TASK STATEMENT:
Write out the lines below exactly, beginning at the one with "there is controversy" and stopping after the one with "Before the EOL"; the pictures are not copied.

MATERIAL SHOWN:
_ _ _ _ _ _ _

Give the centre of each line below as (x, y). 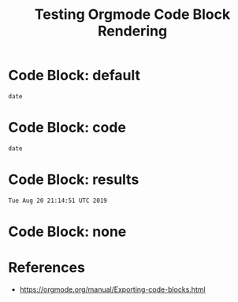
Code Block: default (74, 75)
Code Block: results (74, 180)
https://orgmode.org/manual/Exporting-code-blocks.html (113, 289)
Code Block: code (67, 128)
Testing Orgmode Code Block (132, 15)
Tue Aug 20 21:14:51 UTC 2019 (58, 201)
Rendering (132, 31)
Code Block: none (67, 232)
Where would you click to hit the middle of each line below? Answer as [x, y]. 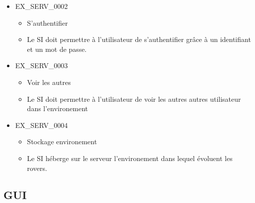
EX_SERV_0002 [41, 6]
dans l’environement [58, 108]
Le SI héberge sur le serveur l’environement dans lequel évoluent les [130, 158]
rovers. [37, 168]
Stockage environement [62, 142]
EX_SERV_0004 [41, 125]
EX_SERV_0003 [41, 65]
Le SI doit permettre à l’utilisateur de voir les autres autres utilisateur [134, 99]
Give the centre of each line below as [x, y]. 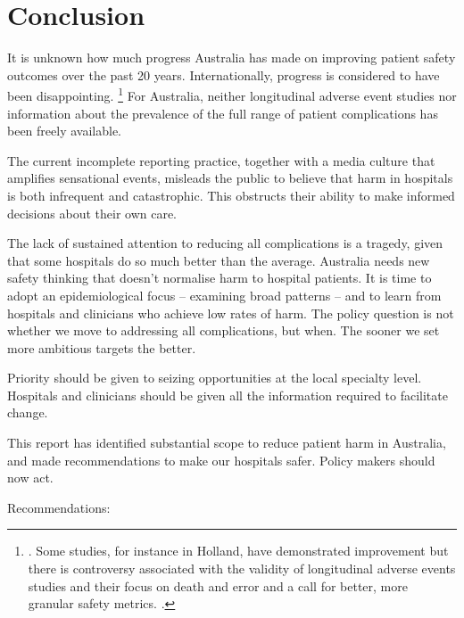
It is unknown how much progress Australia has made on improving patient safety [232, 58]
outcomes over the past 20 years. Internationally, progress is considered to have [224, 74]
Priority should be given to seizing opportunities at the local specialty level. [215, 378]
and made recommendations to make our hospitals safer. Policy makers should [221, 460]
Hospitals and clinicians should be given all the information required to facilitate [228, 395]
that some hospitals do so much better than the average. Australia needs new [219, 260]
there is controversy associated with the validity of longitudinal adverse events [242, 569]
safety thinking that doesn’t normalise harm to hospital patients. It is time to [220, 278]
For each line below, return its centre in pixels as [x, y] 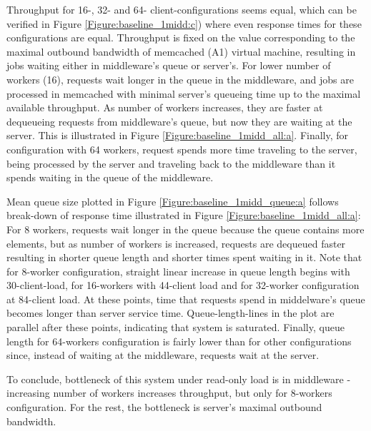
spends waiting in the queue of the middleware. [110, 177]
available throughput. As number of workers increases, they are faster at [165, 107]
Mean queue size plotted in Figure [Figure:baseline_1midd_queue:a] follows [173, 201]
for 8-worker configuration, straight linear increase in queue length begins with [178, 271]
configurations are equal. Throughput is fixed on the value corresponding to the [181, 37]
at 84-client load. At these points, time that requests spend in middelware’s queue [186, 299]
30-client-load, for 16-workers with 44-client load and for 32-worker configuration [183, 285]
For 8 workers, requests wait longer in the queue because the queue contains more [185, 229]
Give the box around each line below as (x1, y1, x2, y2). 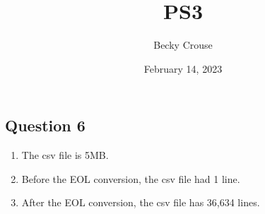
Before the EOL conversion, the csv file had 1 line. (21, 171, 240, 186)
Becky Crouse (153, 37, 213, 52)
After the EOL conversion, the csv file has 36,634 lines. (21, 195, 260, 210)
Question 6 (5, 114, 86, 136)
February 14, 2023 (143, 61, 223, 76)
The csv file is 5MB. (21, 148, 109, 162)
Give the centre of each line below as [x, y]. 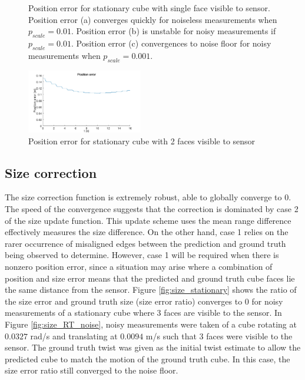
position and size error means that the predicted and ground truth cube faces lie [150, 278]
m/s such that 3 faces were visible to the [219, 336]
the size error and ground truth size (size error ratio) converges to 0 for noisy [144, 301]
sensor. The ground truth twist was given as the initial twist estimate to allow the [153, 347]
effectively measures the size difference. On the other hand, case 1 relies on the [147, 232]
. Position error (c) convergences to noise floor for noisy [171, 43]
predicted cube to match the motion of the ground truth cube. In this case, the [147, 358]
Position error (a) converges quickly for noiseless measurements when [153, 19]
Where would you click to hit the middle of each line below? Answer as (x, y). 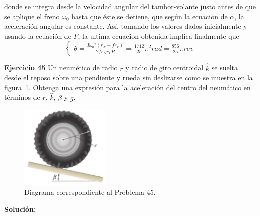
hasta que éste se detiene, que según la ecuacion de (150, 16)
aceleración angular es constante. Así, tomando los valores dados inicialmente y (126, 26)
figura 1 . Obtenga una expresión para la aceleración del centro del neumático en (127, 87)
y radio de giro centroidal (165, 67)
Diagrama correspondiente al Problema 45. (90, 192)
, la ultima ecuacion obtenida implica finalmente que (159, 35)
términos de (22, 97)
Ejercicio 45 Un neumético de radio (61, 67)
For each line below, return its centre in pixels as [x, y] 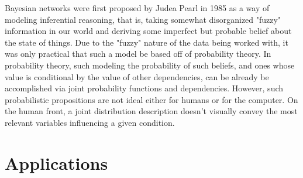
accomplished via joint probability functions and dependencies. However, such [144, 88]
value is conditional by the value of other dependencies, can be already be [137, 76]
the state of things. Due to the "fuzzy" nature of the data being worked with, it [147, 42]
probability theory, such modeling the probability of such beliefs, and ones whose [150, 65]
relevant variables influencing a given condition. [90, 122]
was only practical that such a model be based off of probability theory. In [138, 54]
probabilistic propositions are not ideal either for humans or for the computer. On [151, 99]
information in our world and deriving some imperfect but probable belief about [148, 31]
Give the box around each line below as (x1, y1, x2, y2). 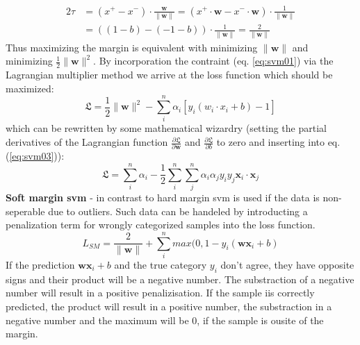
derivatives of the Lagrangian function (6, 135, 168, 149)
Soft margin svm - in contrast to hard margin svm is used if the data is (6, 190, 320, 205)
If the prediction (6, 257, 75, 271)
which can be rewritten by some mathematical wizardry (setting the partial (6, 121, 327, 135)
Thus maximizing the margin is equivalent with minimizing (6, 40, 258, 54)
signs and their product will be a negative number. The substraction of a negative (6, 271, 354, 286)
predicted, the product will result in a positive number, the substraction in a (6, 298, 332, 313)
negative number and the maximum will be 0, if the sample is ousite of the (6, 312, 324, 327)

_ _ _ _ _ _ _

WRITTEN ANSWER:
there is controversy associated with the validity of longitudinal adverse events [242, 569]
safety thinking that doesn’t normalise harm to hospital patients. It is time to [220, 278]
For each line below, return its centre in pixels as [x, y] 
spends waiting in the queue of the middleware. [110, 177]
available throughput. As number of workers increases, they are faster at [165, 107]
Mean queue size plotted in Figure [Figure:baseline_1midd_queue:a] follows [173, 201]
for 8-worker configuration, straight linear increase in queue length begins with [178, 271]
configurations are equal. Throughput is fixed on the value corresponding to the [181, 37]
at 84-client load. At these points, time that requests spend in middelware’s queue [186, 299]
30-client-load, for 16-workers with 44-client load and for 32-worker configuration [183, 285]
For 8 workers, requests wait longer in the queue because the queue contains more [185, 229]
Give the box around each line below as (x1, y1, x2, y2). 
Before the EOL conversion, the csv file had 1 line. (21, 171, 240, 186)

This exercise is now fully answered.